If there are multiple breaks in a time series, the number of combinations easily becomes very large and it is becomes impossible to try them all. For example, in case of five breaks (k=5) in 100 years of annual data (n=100), the number of combinations is about 100^{5}=10^{10} or 10 billion. This problem is sometimes solved iteratively/hierarchically, by first searching for the largest jump and then repeating the search in both sub-sections until they are too small. This does not always produce good results. A direct way to solve the problem is by an efficient optimization method called dynamic programming.

Sometimes there are no other stations in the same climate region. In this case, sometimes absolute homogenization is applied and the inhomogeneities are detected in the time series of one station. If there is a clear and large break at a certain date, one may be able to correct it, but smaller jumps and gradually occurring inhomogeneities (urban heat island or a growing vegetation) cannot be distinguished from real natural variability and climate change. Data homogenized this way does not have the quality you may expect and should be used with much care.

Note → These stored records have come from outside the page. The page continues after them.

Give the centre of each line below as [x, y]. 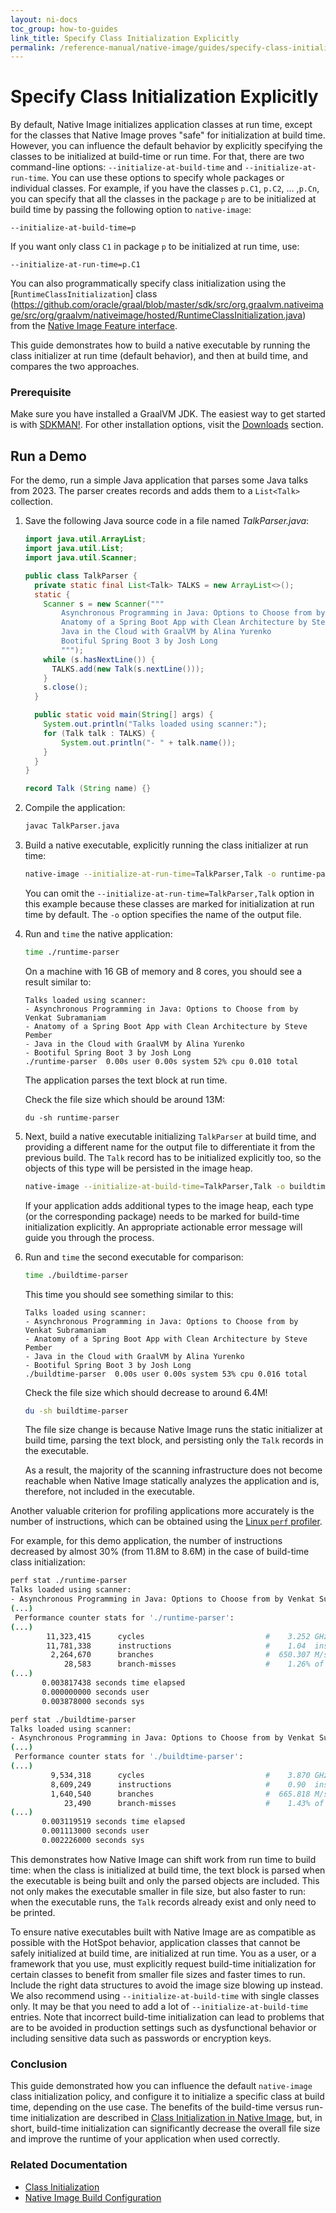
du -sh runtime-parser [72, 1117]
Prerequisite [41, 393]
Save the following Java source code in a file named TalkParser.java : [167, 521]
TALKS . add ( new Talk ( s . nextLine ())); [128, 669]
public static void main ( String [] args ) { [124, 715]
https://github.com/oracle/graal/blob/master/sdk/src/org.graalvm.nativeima [168, 305]
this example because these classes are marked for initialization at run [169, 903]
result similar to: [58, 982]
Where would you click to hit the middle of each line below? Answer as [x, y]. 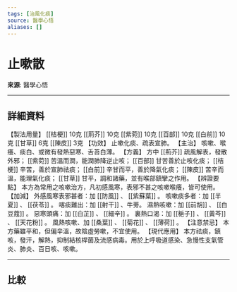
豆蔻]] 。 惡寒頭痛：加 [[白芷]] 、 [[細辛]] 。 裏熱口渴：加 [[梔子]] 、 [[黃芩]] [117, 214]
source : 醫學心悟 [31, 20]
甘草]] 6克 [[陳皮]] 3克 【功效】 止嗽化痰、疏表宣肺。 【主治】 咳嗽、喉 [123, 143]
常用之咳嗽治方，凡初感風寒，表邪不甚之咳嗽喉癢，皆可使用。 [129, 187]
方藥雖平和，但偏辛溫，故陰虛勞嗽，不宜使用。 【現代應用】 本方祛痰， [111, 231]
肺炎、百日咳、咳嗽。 [50, 249]
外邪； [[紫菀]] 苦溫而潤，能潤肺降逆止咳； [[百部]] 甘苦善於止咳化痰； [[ [113, 161]
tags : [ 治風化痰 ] [31, 14]
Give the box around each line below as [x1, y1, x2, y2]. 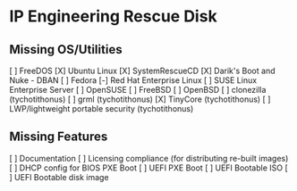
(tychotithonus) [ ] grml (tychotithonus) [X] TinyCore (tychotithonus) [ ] [9, 94, 271, 104]
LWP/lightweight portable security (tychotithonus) [9, 104, 194, 113]
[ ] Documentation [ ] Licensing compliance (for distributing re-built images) [9, 153, 289, 163]
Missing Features [9, 129, 108, 145]
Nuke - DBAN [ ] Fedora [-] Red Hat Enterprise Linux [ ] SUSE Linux [9, 75, 258, 86]
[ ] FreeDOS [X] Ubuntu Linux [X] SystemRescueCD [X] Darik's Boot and [9, 65, 276, 76]
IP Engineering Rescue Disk [9, 6, 217, 27]
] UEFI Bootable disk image [9, 171, 109, 182]
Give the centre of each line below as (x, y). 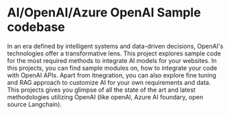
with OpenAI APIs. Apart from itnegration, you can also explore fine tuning (112, 75)
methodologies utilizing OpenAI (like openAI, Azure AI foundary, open (105, 97)
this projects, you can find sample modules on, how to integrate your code (112, 68)
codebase (36, 27)
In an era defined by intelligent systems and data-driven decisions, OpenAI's (115, 46)
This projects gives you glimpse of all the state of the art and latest (101, 90)
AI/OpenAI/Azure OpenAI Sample (104, 13)
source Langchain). (34, 104)
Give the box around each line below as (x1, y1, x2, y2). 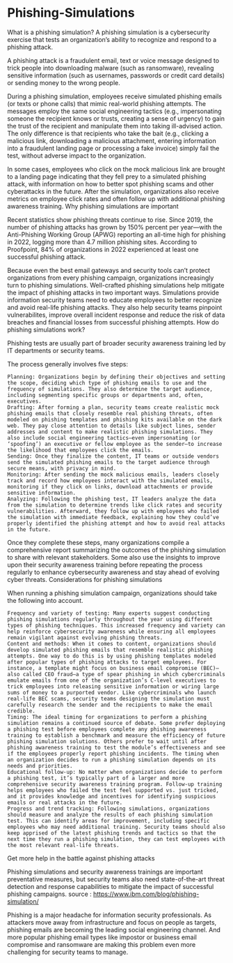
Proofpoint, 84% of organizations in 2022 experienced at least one (7, 245, 199, 253)
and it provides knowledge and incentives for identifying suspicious (7, 793, 216, 800)
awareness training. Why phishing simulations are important (7, 202, 179, 210)
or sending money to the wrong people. (7, 78, 120, 87)
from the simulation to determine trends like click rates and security (7, 501, 223, 509)
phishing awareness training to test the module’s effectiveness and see (7, 744, 226, 751)
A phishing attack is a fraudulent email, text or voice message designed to (7, 56, 220, 64)
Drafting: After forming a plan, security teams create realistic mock (7, 403, 219, 411)
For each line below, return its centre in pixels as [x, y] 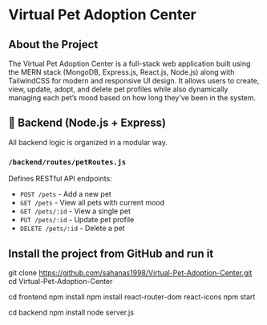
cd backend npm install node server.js [71, 312]
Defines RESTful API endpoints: [60, 179]
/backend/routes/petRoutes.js [67, 162]
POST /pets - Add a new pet [66, 194]
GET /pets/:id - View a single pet [75, 211]
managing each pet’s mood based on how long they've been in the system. [132, 97]
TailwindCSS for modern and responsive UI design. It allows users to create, [134, 81]
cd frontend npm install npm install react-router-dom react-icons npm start [132, 297]
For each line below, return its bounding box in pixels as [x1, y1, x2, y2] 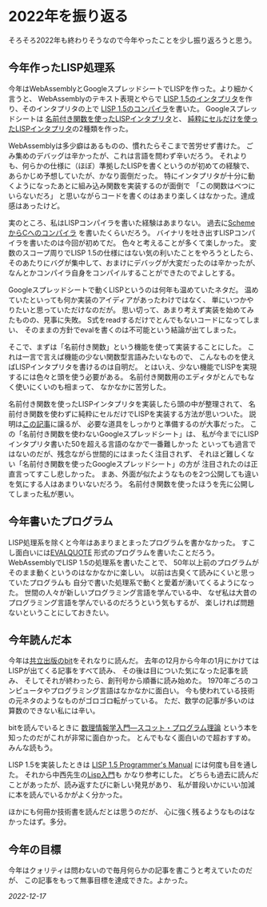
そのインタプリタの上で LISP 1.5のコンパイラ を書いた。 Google [22, 103, 230, 113]
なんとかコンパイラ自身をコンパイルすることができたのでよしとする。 [8, 267, 240, 277]
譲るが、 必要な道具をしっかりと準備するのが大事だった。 [57, 419, 249, 428]
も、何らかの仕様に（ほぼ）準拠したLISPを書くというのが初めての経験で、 [8, 161, 254, 171]
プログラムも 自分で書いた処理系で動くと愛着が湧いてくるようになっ [29, 577, 255, 587]
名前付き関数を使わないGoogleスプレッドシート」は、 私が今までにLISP [22, 429, 259, 439]
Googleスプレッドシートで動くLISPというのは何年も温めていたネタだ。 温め [8, 285, 259, 295]
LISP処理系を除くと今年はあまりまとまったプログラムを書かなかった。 [8, 537, 240, 547]
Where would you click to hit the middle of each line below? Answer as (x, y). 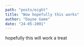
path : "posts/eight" (27, 10)
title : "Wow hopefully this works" (42, 14)
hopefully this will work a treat (36, 38)
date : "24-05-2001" (25, 24)
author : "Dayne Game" (28, 19)
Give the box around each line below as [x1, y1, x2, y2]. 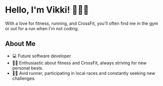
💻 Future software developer [12, 53, 71, 59]
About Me [5, 40, 36, 48]
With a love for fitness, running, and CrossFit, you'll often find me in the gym [5, 20, 159, 26]
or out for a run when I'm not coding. [5, 25, 79, 31]
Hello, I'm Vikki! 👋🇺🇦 [5, 4, 89, 16]
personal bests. [12, 65, 44, 71]
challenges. [12, 75, 36, 81]
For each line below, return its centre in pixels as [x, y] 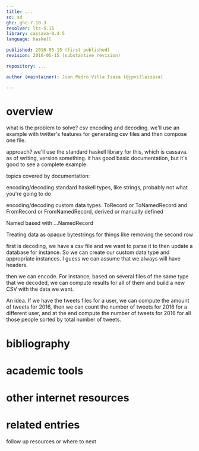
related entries [43, 425]
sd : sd [14, 17]
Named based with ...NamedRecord [50, 223]
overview [30, 111]
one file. [16, 141]
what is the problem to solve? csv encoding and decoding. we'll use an [93, 128]
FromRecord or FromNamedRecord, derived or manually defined [85, 212]
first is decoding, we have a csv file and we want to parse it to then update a [99, 246]
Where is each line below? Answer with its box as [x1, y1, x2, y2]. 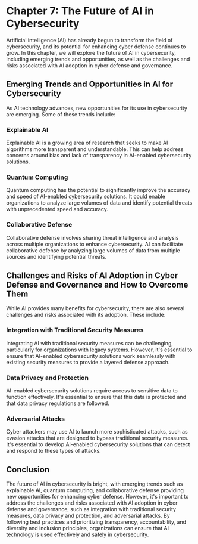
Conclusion [6, 464, 50, 475]
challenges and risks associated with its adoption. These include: [6, 311, 166, 319]
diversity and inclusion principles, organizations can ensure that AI [6, 525, 169, 532]
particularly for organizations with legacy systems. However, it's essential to [6, 346, 193, 353]
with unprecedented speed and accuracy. [6, 206, 108, 213]
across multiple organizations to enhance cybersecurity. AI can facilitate [6, 240, 183, 248]
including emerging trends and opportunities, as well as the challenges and [6, 55, 190, 63]
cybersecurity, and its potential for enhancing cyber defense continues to [6, 43, 186, 50]
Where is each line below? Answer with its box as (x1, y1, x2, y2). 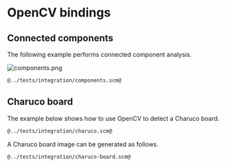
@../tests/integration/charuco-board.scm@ (7, 153, 131, 160)
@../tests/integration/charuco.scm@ (7, 127, 112, 135)
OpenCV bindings (7, 5, 112, 21)
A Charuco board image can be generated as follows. (7, 140, 159, 148)
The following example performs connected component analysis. (7, 50, 192, 58)
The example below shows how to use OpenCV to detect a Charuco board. (7, 114, 220, 122)
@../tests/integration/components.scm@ (7, 77, 122, 84)
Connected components (7, 32, 114, 44)
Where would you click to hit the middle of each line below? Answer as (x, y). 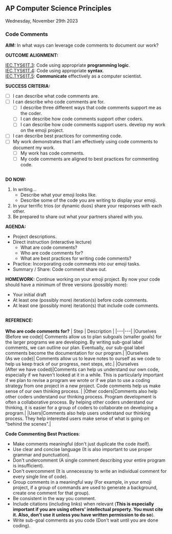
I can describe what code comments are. (56, 96)
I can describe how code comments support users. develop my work (93, 125)
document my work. (34, 147)
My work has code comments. (52, 153)
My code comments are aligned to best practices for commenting (89, 159)
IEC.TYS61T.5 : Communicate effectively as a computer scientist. (74, 76)
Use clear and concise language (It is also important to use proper (82, 449)
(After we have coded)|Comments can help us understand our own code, (82, 370)
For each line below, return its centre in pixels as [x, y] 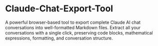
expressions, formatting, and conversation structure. [59, 38]
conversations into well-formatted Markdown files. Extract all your [73, 27]
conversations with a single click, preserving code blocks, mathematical [79, 33]
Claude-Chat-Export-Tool [59, 9]
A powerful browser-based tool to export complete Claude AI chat [73, 22]
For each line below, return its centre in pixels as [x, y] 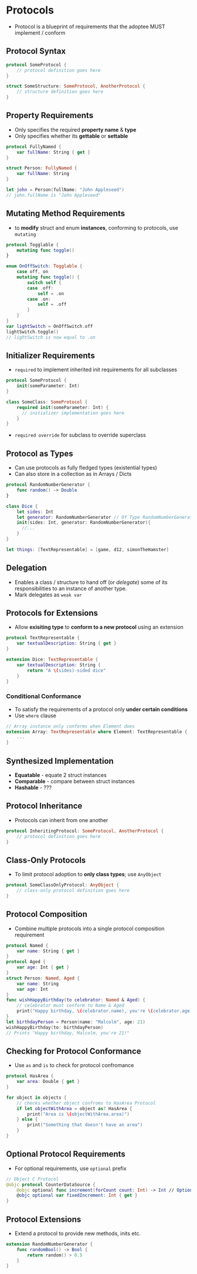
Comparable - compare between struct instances [74, 781]
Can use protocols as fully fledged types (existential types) [86, 468]
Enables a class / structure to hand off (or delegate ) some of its [91, 582]
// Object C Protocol [33, 1179]
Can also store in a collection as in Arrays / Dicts [73, 474]
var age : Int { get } [43, 967]
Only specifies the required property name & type [75, 129]
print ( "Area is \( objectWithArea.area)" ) [79, 1114]
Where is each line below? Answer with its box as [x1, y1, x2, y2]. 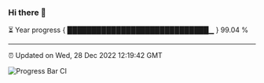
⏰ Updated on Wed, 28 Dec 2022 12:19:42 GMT [8, 51, 163, 60]
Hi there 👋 [8, 7, 47, 18]
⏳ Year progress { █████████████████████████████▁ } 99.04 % [8, 25, 249, 34]
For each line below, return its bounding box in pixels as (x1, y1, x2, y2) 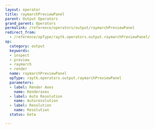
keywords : (9, 48, 29, 53)
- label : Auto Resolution (9, 94, 63, 99)
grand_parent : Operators (5, 21, 56, 26)
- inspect (9, 52, 29, 58)
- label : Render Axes (9, 84, 54, 90)
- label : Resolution (9, 103, 52, 108)
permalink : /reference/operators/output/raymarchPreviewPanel (5, 26, 135, 30)
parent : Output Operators (5, 16, 58, 21)
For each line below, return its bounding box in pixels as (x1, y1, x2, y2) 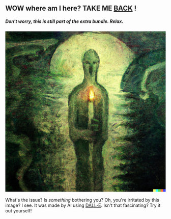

==Inhomogeneities in climate data==
By homogenizing climate datasets, it was found that sometimes inhomogeneities can cause biased trends in raw data; that homogenization is indispensable to obtain reliable regional or global trends. For example, for the Greater Alpine Region a bias in the temperature trend between the 1870s and 1980s of half a degree was found, which was due to decreasing urbanization of the network and systematic changes in the time of observation.
The precipitation records of the early instrumental period are biased by -10% due to the systematic higher installation of the gauges at the time.
Other possible bias sources are new types of weather shelters the change from liquid and glass thermometers to electrical resistance thermometers, as well as the tendency to replace observers by automatic weather stations, the urban heat island effect and the transfer of many urban stations to airports.

Moreover, state-of-the-art relative homogenization algorithms developed to work with an inhomogeneous reference are shown to perform best. The study (from EGU) showed that automatic algorithms can perform as well as manual ones.